郭冬升, 顾肇瑞, 郑冰, 董军宇, 郑海永(中国海洋大学)
An unified framework with iterative prediction for both image inpainting and image outpainting
GUO DONGSHENG, GU ZHAORUI, ZHENG BING, DONG JUNYU, ZHENG HAIYONG(Ocean University of China)
Objective: Image inpainting and outpainting an be regarded as the problem of painting unknown regions from known regions, which are research hotspots in computer vision. Recently, deep learning has become the mainstream to deal with image inpainting and outpainting tasks. However, most current solutions treat the cases of inpainting and outpainting separately, which is difficult to adapt to each other. Besides, Convolutional Neural Network (CNN) mainly constitutes the backbone of these methods, which is limited by locality that makes it difficult to paint the long-range content.
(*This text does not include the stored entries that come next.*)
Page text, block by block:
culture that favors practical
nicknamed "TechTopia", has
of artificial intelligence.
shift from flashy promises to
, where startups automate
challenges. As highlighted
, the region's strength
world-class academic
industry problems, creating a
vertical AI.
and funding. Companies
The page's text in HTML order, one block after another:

In this paper, we propose a unified framework for tackling both image inpainting and image outpainting, with the model composed of CNN and Transformer based on divide-and-conquer strategy.
Method: We divide the problem-solving process into three stages of representation, prediction, and synthesis, where, representation and synthesis are tackled by CNN, for respectively mapping images to features and reconstructing images from features leveraging CNN"s locality, while prediction is dealt with Transformer, which takes full advantages of the powerful modeling ability of global context, and further the mask growth strategy is devised to predict features iteratively, reducing the difficulty of parallelly predicting the features of large-range unknown regions, finally adversarial learning is introduced to improve the fidelity of synthesized images.
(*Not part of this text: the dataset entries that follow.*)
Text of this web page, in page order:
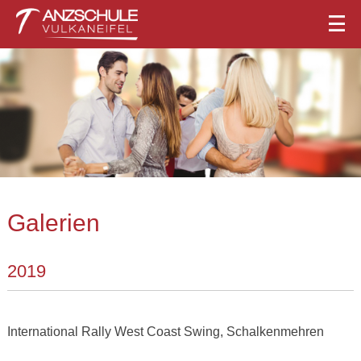
Galerien
2019
International Rally West Coast Swing, Schalkenmehren
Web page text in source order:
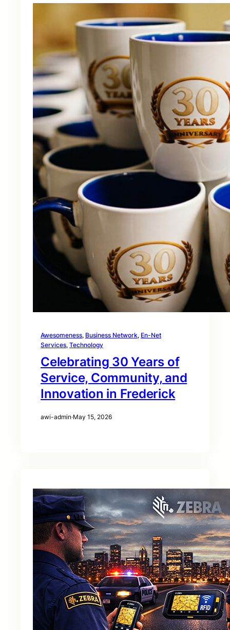
Awesomeness, Business Network, En-Net
Services, Technology
Celebrating 30 Years of
Service, Community, and
Innovation in Frederick
awi-admin·May 15, 2026
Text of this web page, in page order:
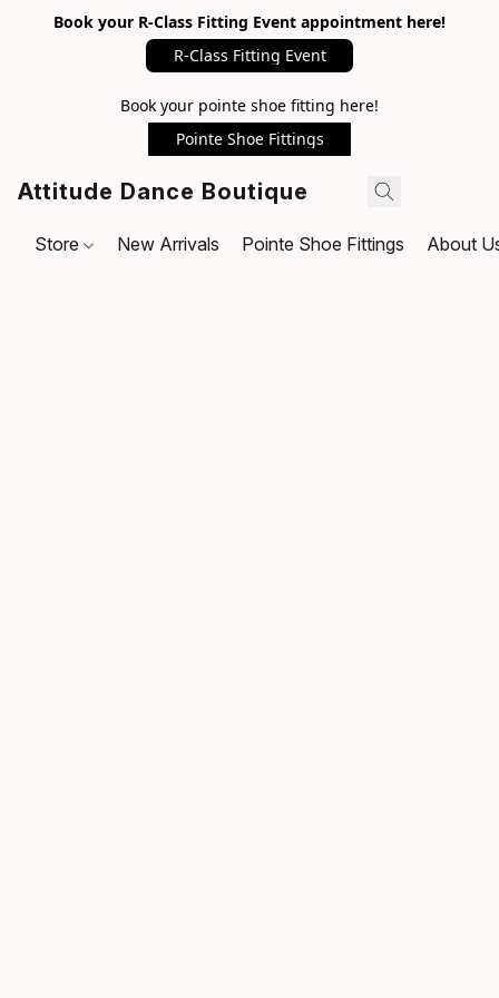
Book your R-Class Fitting Event appointment here!
R-Class Fitting Event
Book your pointe shoe fitting here!
Pointe Shoe Fittings
Attitude Dance Boutique
Store New Arrivals Pointe Shoe Fittings About

Result: We conduct comprehensive experiments on different datasets covering both objects and scenes for both image inpainting and image outpainting, and the results demonstrate that our method outperforms state-of-the-art methods in terms of various metrics. Also ablation study validates the efficacy of each component of our method, including the framework structure and the mask growth strategy. Moreover, the impact of layer and head numbers of Transformer on performance is also empirically studied.
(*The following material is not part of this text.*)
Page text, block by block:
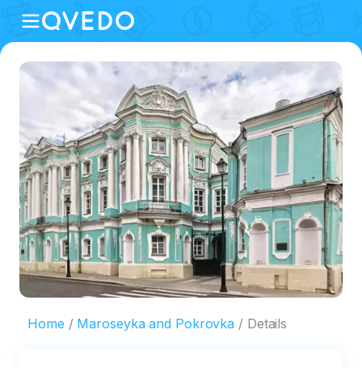
Home Maroseyka and Pokrovka Details
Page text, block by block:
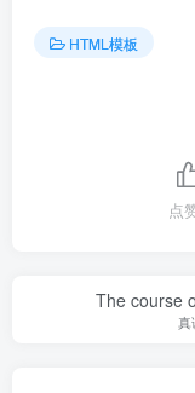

Conclusion: This paper proposes an iterative prediction unified framework to address the problems of image inpainting and outpainting. The proposed method outperforms commonly used and advanced methods in terms of performance, and each part of the design contributes to the performance improvement. It demonstrates the application value and potential of the iterative prediction unified framework and method in the problems of image inpainting and outpainting.